Шрифт:
На фронте Алексей Шведов меньше чем за полгода прошел должностной путь от рядового пилота-истребителя до командира эскадрильи.
Боевые успехи не кружили ему голову. Не падал он духом и при неудачах. Воевал как-то просто, словно выполнял повседневную, привычную работу.
В часы, свободные от боевых дежурств и полетов, Алешу редко - кто видел в землянке. Он полюбил Заполярье - край бесконечных сопок, гранита, озер, быстротекущих рек с прозрачной водой.
– Красота, красотища-то кругом какая, - говорил Алеша, рисуя этюды и делая наброски.
И вот друга не стало...
Наш воздушный разведчик подтвердил результаты штурмовки. Как показала фотопленка, мы нанесли врагу существенный урон.
Так начиналась первая фронтовая весна, с печалями и победами. Большинство участников штурмовки были отмечены наградами. Мне впервые выпала высокая честь - сфотографироваться при развернутом Знамени нашего гвардейского полка.
После налета на аэродром Луастари наступило затишье. Наш удар оказался ощутимым. Фашисты долго не показывались в небе. Мы дежурили в готовности, летали на разведку, прикрывали караваны кораблей-транспортов, которые приходили в Мурманск издалека.
Очередной конвой союзников входил в Кольский залив. С капитаном Маркевичем мы вылетели на прикрытие кораблей.
Все небо было затянуто серыми облаками. Под крыльями самолетов проплывали хорошо знакомые сопки, озера. И, как всегда, был суров своими темными водами никогда не замерзающий Кольский залив. Широкой лентой он огибал скалы и уходил к северу, где вечно шумело прибоем неспокойное Баренцево море.

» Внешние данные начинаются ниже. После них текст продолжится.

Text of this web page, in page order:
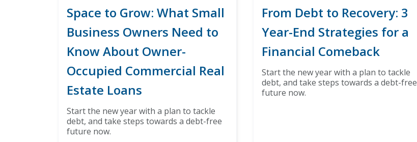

Мы летели с Алексеем крыло к крылу. Изредка переглядываясь через стекла кабин. Иногда казалось, что самолет ведущего неподвижно висит в воздухе. Между тем стрелка высотомера показывала две тысячи метров, а самолеты держали скорость 350 километров в час.
Противника в воздухе не было. Радиостанция командного пункта молчала. Вдруг самолет Маркевича стал резко дергаться, из выхлопных патрубков появились клубы сизо-белого дыма.
– Что случилось? - спрашиваю Алексея по радио.
– Падают обороты, - услышал я его спокойный, как всегда, голос.
– Пока не поздно - возвращайся!
– : А кто будет выполнять боевое задание? - грубовато спросил он.
– Напрасно сердишься. Патрулировать буду один. Понадобится помощь вызову.
Алексей продолжал полет. Мотор по-прежнему давал перебои. Зная упрямый характер Маркевича, я решил, что спорить бесполезно. А между тем его самолет заметно стал терять высоту. Алексей энергично ввел истребитель в разворот и вышел на обратный курс.
"Не перетянет широкий Кольский залив", - подумал я и крикнул по радио:
– Садись на озеро!
– Ломать самолет? Не хочу! - отрывисто ответил Алексей и потянул на аэродром. А за ним уже стелился дым.
Над заливом мотор остановился, Алексей, видно, еще надеялся дотянуть до берега, но было уже поздно.
"Самолет ведущего садится на воду в губе Грязная. Немедленно вышлите катер!" - передал я шифром на командный пункт.
Тем временем самолет Марковича стремительно скользнул по зеркальной поверхности залива и скрылся под водой. Я вздрогнул, будто сам ощутил обжигающий холод воды.
Но вот на поверхности залива показался темный шар. Это был Маркович. Он неуклюже бил по воде руками.
– Греби! Греби! Иначе замерзнешь! - кричал я, как будто Алексей мог услышать меня.
Медлить нельзя ни секунды: Маркович к берегу не доплывет, замерзнет. Я передал уже открытым текстом:
"Маркович плавает в заливе Грязная. Немедленно вышлите катер!.. Катер!.."
А катера стояли совсем недалеко.
Чуть не задевая мачт, мой истребитель вихрем пронесся над их стоянкой. Уходя ввысь, я дал длинную пулеметную очередь, потом бросил самолет в пике, пронесся низко над Маркевичем и снова помчался к стоянке катеров.
Моряки не понимали моего сигнала. Катера стояли неподвижно у пирса. Меня душила злость.
Снова пролетел, но теперь вдоль улицы городка, заставив пригнуться от страха прохожих. В конце улицы мой истребитель с бешено ревущим мотором круто взмыл, и тут же две длинные пулеметные очереди осветили вспышками темнеющее небо, И снова я кружился над Марковичем.
Моряки поняли меня. Катер отвалил от пристани. Минуты через три мне удалось навести его на плавающего Алексея.
А часа через два я сидел возле него у госпитальной койки. Алексей лежал почерневший и сильно изменившийся. Он с трудом протянул свою горячую руку и молча пожал мою. Часто заморгал глазами.